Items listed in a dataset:
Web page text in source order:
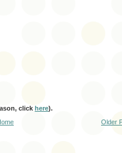
click here).
Older
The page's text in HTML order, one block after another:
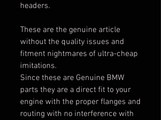
headers.
These are the genuine article
without the quality issues and
fitment nightmares of ultra-cheap
imitations.
Since these are Genuine BMW
parts they are a direct fit to your
engine with the proper flanges and
routing with no interference with
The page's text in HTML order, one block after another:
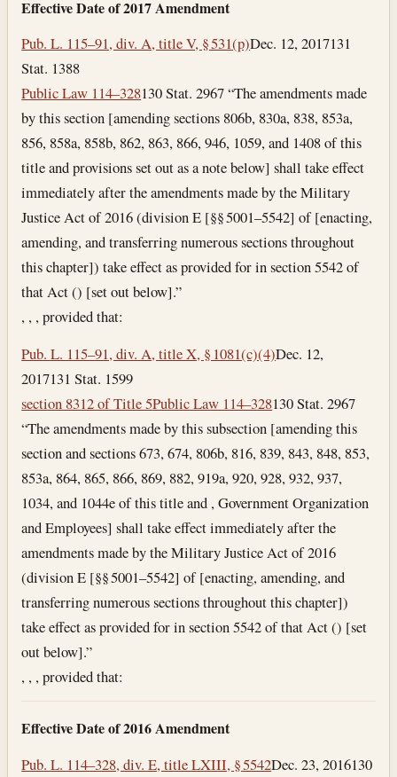
Effective Date of 2017 Amendment
Pub. L. 115–91, div. A, title V, § 531(p)Dec. 12, 2017131
Stat. 1388
Public Law 114–328130 Stat. 2967 “The amendments made
by this section [amending sections 806b, 830a, 838, 853a,
856, 858a, 858b, 862, 863, 866, 946, 1059, and 1408 of this
title and provisions set out as a note below] shall take effect
immediately after the amendments made by the Military
Justice Act of 2016 (division E [§§ 5001–5542] of [enacting,
amending, and transferring numerous sections throughout
this chapter]) take effect as provided for in section 5542 of
that Act () [set out below].”
, , , provided that:
Pub. L. 115–91, div. A, title X, § 1081(c)(4)Dec. 12,
2017131 Stat. 1599
section 8312 of Title 5Public Law 114–328130 Stat. 2967
“The amendments made by this subsection [amending this
section and sections 673, 674, 806b, 816, 839, 843, 848, 853,
853a, 864, 865, 866, 869, 882, 919a, 920, 928, 932, 937,
1034, and 1044e of this title and , Government Organization
and Employees] shall take effect immediately after the
amendments made by the Military Justice Act of 2016
(division E [§§ 5001–5542] of [enacting, amending, and
transferring numerous sections throughout this chapter])
take effect as provided for in section 5542 of that Act () [set
out below].”
, , , provided that:
Effective Date of 2016 Amendment
Pub. L. 114–328, div. E, title LXIII, § 5542Dec. 23, 2016130
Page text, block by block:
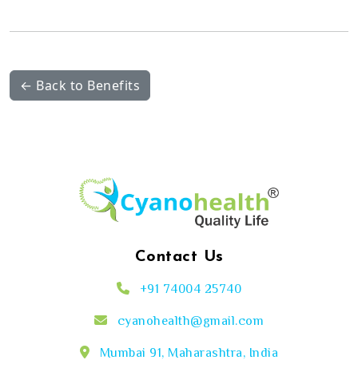
← Back to Benefits
Contact Us
+91 74004 25740
cyanohealth@gmail.com
Mumbai 91, Maharashtra, India
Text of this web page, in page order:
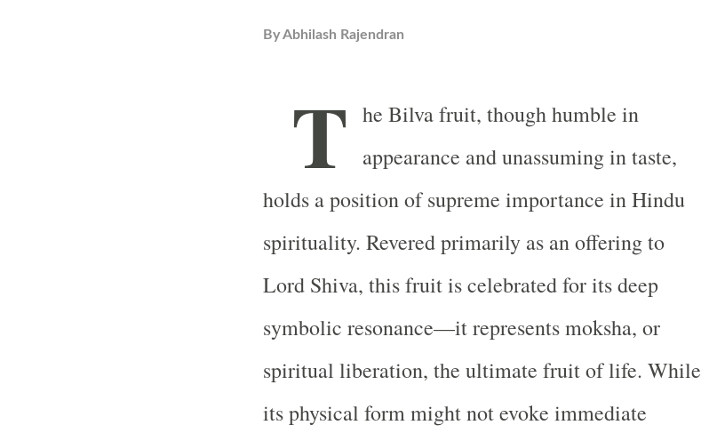
ByAbhilash Rajendran
T he Bilva fruit, though humble in
appearance and unassuming in taste,
holds a position of supreme importance in Hindu
spirituality. Revered primarily as an offering to
Lord Shiva, this fruit is celebrated for its deep
symbolic resonance—it represents moksha, or
spiritual liberation, the ultimate fruit of life. While
its physical form might not evoke immediate
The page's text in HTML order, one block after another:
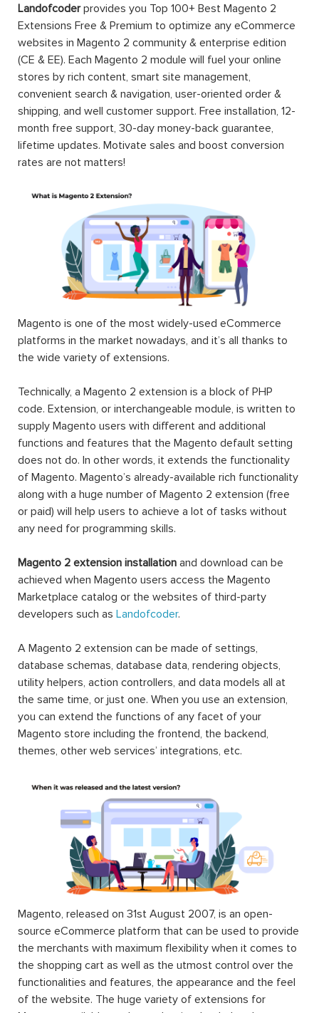
Landofcoderprovides you Top 100+ Best Magento 2
Extensions Free & Premium to optimize any eCommerce
websites in Magento 2 community & enterprise edition
(CE & EE). Each Magento 2 module will fuel your online
stores by rich content, smart site management,
convenient search & navigation, user-oriented order &
shipping, and well customer support. Free installation, 12-
month free support, 30-day money-back guarantee,
lifetime updates. Motivate sales and boost conversion
rates are not matters!
Magento is one of the most widely-used eCommerce
platforms in the market nowadays, and it’s all thanks to
the wide variety of extensions.
Technically, a Magento 2 extension is a block of PHP
code. Extension, or interchangeable module, is written to
supply Magento users with different and additional
functions and features that the Magento default setting
does not do. In other words, it extends the functionality
of Magento. Magento’s already-available rich functionality
along with a huge number of Magento 2 extension (free
or paid) will help users to achieve a lot of tasks without
any need for programming skills.
Magento 2 extension installation and download can be
achieved when Magento users access the Magento
Marketplace catalog or the websites of third-party
developers such as Landofcoder.
A Magento 2 extension can be made of settings,
database schemas, database data, rendering objects,
utility helpers, action controllers, and data models all at
the same time, or just one. When you use an extension,
you can extend the functions of any facet of your
Magento store including the frontend, the backend,
themes, other web services’ integrations, etc.
Magento, released on 31st August 2007, is an open-
source eCommerce platform that can be used to provide
the merchants with maximum flexibility when it comes to
the shopping cart as well as the utmost control over the
functionalities and features, the appearance and the feel
of the website. The huge variety of extensions for
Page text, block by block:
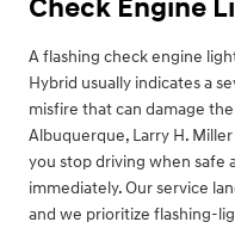
Check Engine
A flashing check engine
Hybrid usually indicates a
misfire that can damage
Albuquerque, Larry H.
you stop driving when safe
immediately. Our service
and we prioritize flashing-
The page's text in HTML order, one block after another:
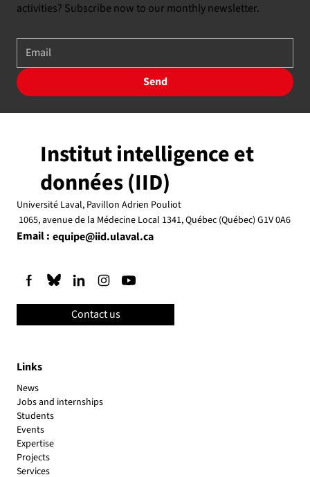
activities? Subscribe now to our monthly newsletter.
Send
Links
News
Jobs and internships
Students
Events
Expertise
Projects
Services
Institut intelligence et
données (IID)
Université Laval, Pavillon Adrien Pouliot
1065, avenue de la Médecine Local 1341, Québec (Québec) G1V 0A6
Email : equipe@iid.ulaval.ca
Contact us
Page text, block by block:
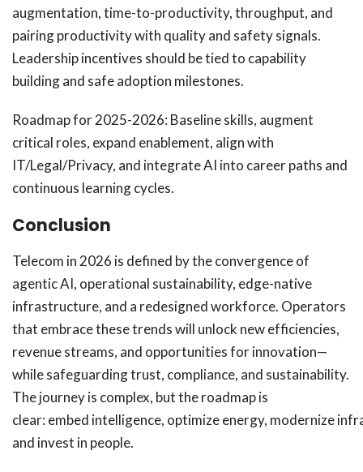
augmentation, time-to-productivity, throughput, and
pairing productivity with quality and safety signals.
Leadership incentives should be tied to capability
building and safe adoption milestones.
Roadmap for 2025-2026: Baseline skills, augment
critical roles, expand enablement, align with
IT/Legal/Privacy, and integrate AI into career paths and
continuous learning cycles.
Conclusion
Telecom in 2026 is defined by the convergence of
agentic AI, operational sustainability, edge-native
infrastructure, and a redesigned workforce. Operators
that embrace these trends will unlock new efficiencies,
revenue streams, and opportunities for innovation—
while safeguarding trust, compliance, and sustainability.
The journey is complex, but the roadmap is
clear: embed intelligence, optimize energy, modernize
and invest in people.
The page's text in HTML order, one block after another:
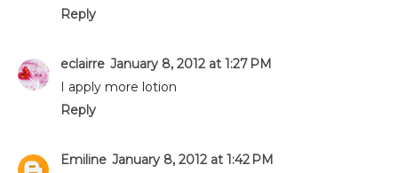
Reply
eclairre January 8, 2012 at 1:27 PM
I apply more lotion
Reply
Emiline January 8, 2012 at 1:42 PM
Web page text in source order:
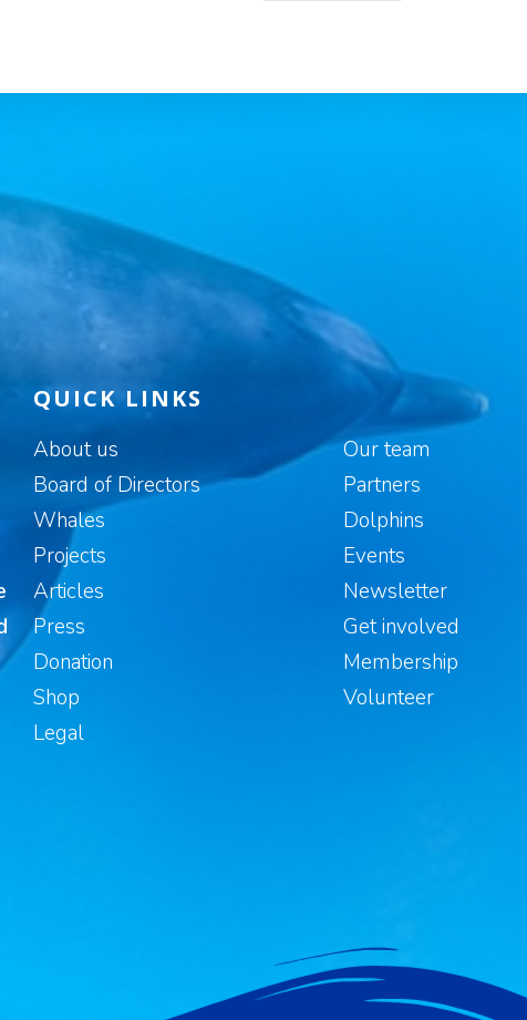
QUICK LINKS
About us
Board of Directors
Whales
Projects
Articles
Press
Donation
Shop
Legal
Our team
Partners
Dolphins
Events
Newsletter
Get involved
Membership
Volunteer
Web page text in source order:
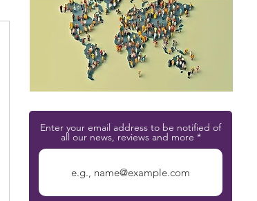
Enter your email address to be notified of
all our news, reviews and more
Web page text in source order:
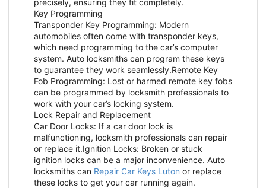
precisely, ensuring they fit completely.
Key Programming
Transponder Key Programming: Modern
automobiles often come with transponder keys,
which need programming to the car’s computer
system. Auto locksmiths can program these keys
to guarantee they work seamlessly.Remote Key
Fob Programming: Lost or harmed remote key fobs
can be programmed by locksmith professionals to
work with your car’s locking system.
Lock Repair and Replacement
Car Door Locks: If a car door lock is
malfunctioning, locksmith professionals can repair
or replace it.Ignition Locks: Broken or stuck
ignition locks can be a major inconvenience. Auto
locksmiths can Repair Car Keys Luton or replace
these locks to get your car running again.
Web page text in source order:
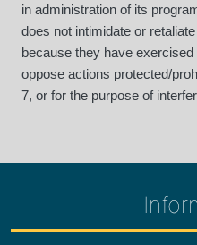
in administration of its
does not intimidate or
because they have
oppose actions protected/
7, or for the purpose of
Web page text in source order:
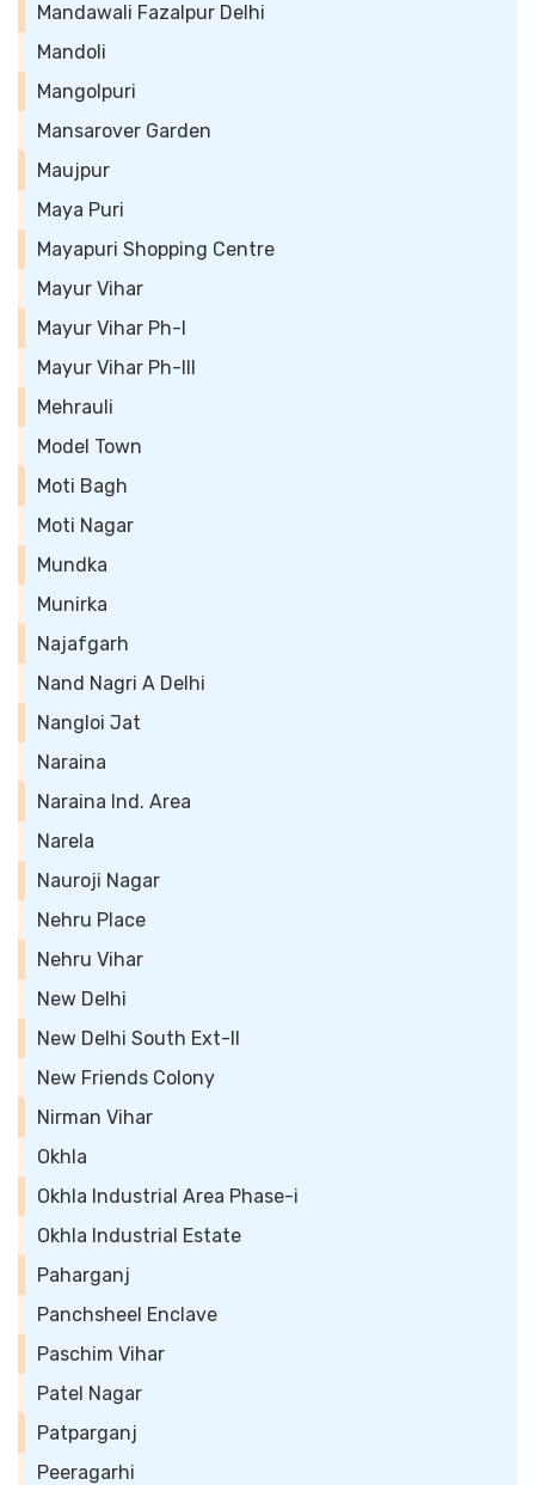
Mandawali Fazalpur Delhi
Mandoli
Mangolpuri
Mansarover Garden
Maujpur
Maya Puri
Mayapuri Shopping Centre
Mayur Vihar
Mayur Vihar Ph-I
Mayur Vihar Ph-III
Mehrauli
Model Town
Moti Bagh
Moti Nagar
Mundka
Munirka
Najafgarh
Nand Nagri A Delhi
Nangloi Jat
Naraina
Naraina Ind. Area
Narela
Nauroji Nagar
Nehru Place
Nehru Vihar
New Delhi
New Delhi South Ext-II
New Friends Colony
Nirman Vihar
Okhla
Okhla Industrial Area Phase-i
Okhla Industrial Estate
Paharganj
Panchsheel Enclave
Paschim Vihar
Patel Nagar
Patparganj
Peeragarhi
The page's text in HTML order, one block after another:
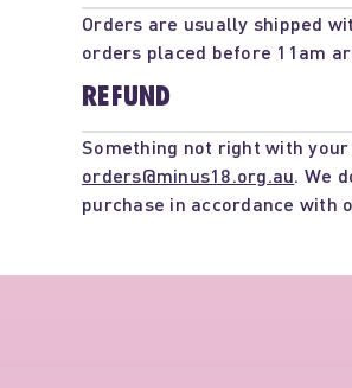
Orders are usually shipped
orders placed before 11am
REFUND
Something not right with
orders@minus18.org.au. We
purchase in accordance with
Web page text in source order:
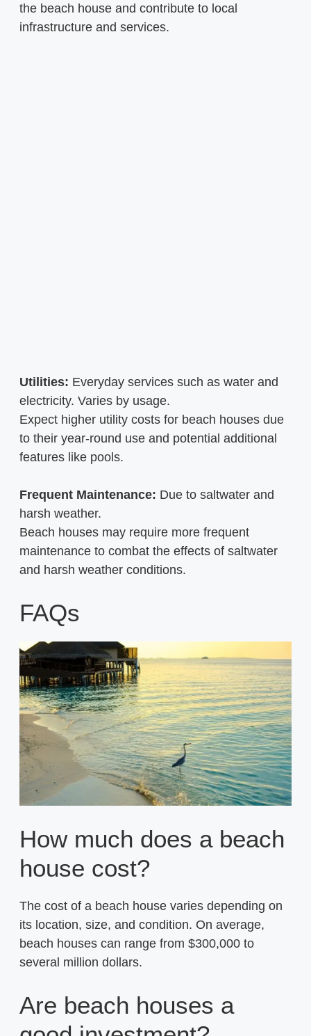
the beach house and contribute to local
infrastructure and services.
Utilities: Everyday services such as water and
electricity. Varies by usage.
Expect higher utility costs for beach houses due
to their year-round use and potential additional
features like pools.
Frequent Maintenance: Due to saltwater and
harsh weather.
Beach houses may require more frequent
maintenance to combat the effects of saltwater
and harsh weather conditions.
FAQs
How much does a beach
house cost?
The cost of a beach house varies depending on
its location, size, and condition. On average,
beach houses can range from $300,000 to
several million dollars.
Are beach houses a
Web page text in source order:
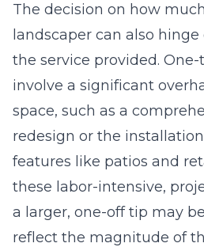
The decision on how
landscaper can also
the service provided.
involve a significant
space, such as a
redesign or the
features like patios and
these labor-intensive,
a larger, one-off tip may
reflect the magnitude of
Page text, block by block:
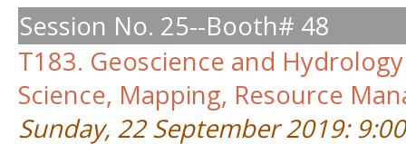
Session No. 25--Booth# 48
T183. Geoscience and
Science, Mapping, Resource
Sunday, 22 September 2019:
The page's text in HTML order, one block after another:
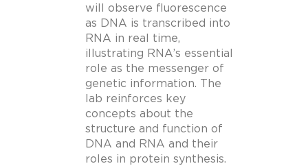
will observe fluorescence
as DNA is transcribed into
RNA in real time,
illustrating RNA’s essential
role as the messenger of
genetic information. The
lab reinforces key
concepts about the
structure and function of
DNA and RNA and their
roles in protein synthesis.
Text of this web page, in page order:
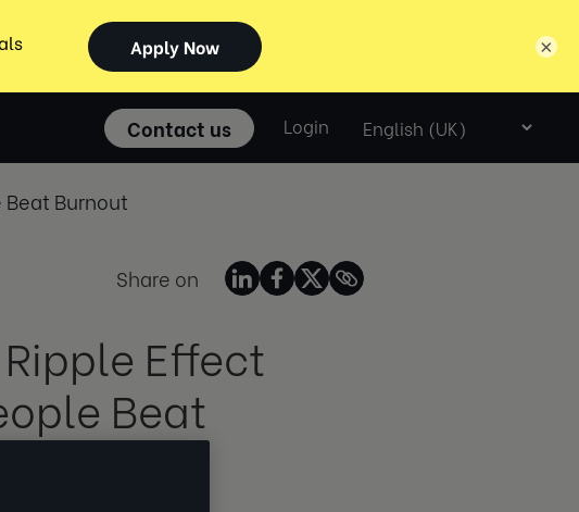
Contact us Login
Select
language
Beat Burnout
Share on
Effect
Beat
×
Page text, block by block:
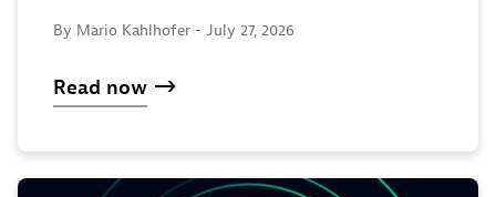
By Mario Kahlhofer - July 27, 2026
Read now
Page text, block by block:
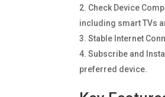
Check Device
including smart TVs
Stable Internet
Subscribe and
preferred device.
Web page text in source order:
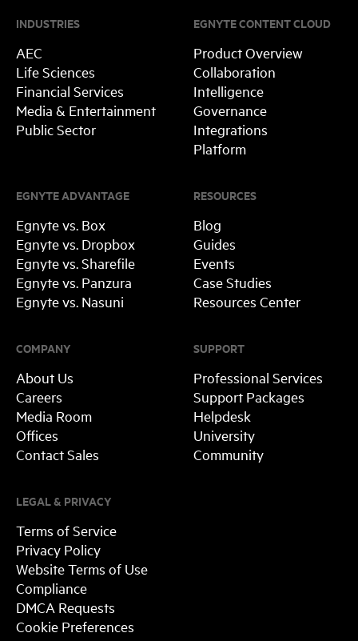
INDUSTRIES
AEC
Life Sciences
Financial Services
Media & Entertainment
Public Sector
RESOURCES
Blog
Guides
Events
Case Studies
Resources Center
SUPPORT
Professional Services
Support Packages
Helpdesk
University
Community
EGNYTE ADVANTAGE
Egnyte vs. Box
Egnyte vs. Dropbox
Egnyte vs. Sharefile
Egnyte vs. Panzura
Egnyte vs. Nasuni
EGNYTE CONTENT CLOUD
Product Overview
Collaboration
Intelligence
Governance
Integrations
Platform
COMPANY
About Us
Careers
Media Room
Offices
Contact Sales
LEGAL & PRIVACY
Terms of Service
Privacy Policy
Website Terms of Use
Compliance
DMCA Requests
Cookie Preferences
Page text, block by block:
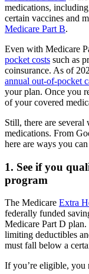
medications,
certain vaccines and
Medicare Part B.
Even with Medicare
pocket costs such as
coinsurance. As of
annual out-of-pocket
your plan. Once you
of your covered
Still, there are several
medications. From
here are ways you
1. See if you
program
The Medicare Extra
federally funded
Medicare Part D
limiting deductibles
must fall below a
If you’re eligible, you
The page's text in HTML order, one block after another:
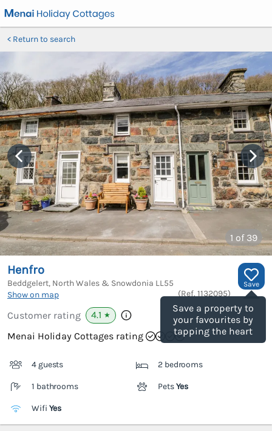
Return to search
1 of 39
Save
Save a property to
your favourites by
tapping the heart
Henfro
Beddgelert, North Wales & Snowdonia LL55
Show on map
(Ref. 1132095)
Customer rating 4.1 ★
Menai Holiday Cottages rating
4 guests 2 bedrooms
1 bathrooms PetsYes
Wifi Yes
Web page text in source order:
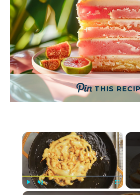
THIS
×
Fullscreen
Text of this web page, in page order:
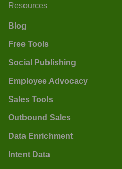
Resources
Blog
Free Tools
Social Publishing
Employee Advocacy
Sales Tools
Outbound Sales
Data Enrichment
Intent Data
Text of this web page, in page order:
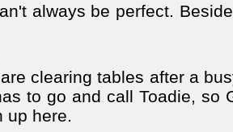
always be perfect.
clearing tables after a
to go and call Toadie, so
up here.
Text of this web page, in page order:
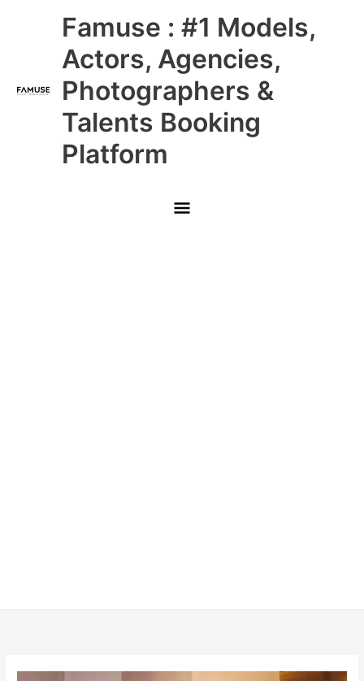
Famuse : #1 Models,
Actors, Agencies,
Photographers &
Talents Booking
Platform
Main
Menu

WORK TO BE COMPLETED: Wherever the string "throughout" appears in the entries above, list that line.

WRITTEN ANSWER:
amending, and transferring numerous sections throughout
transferring numerous sections throughout this chapter])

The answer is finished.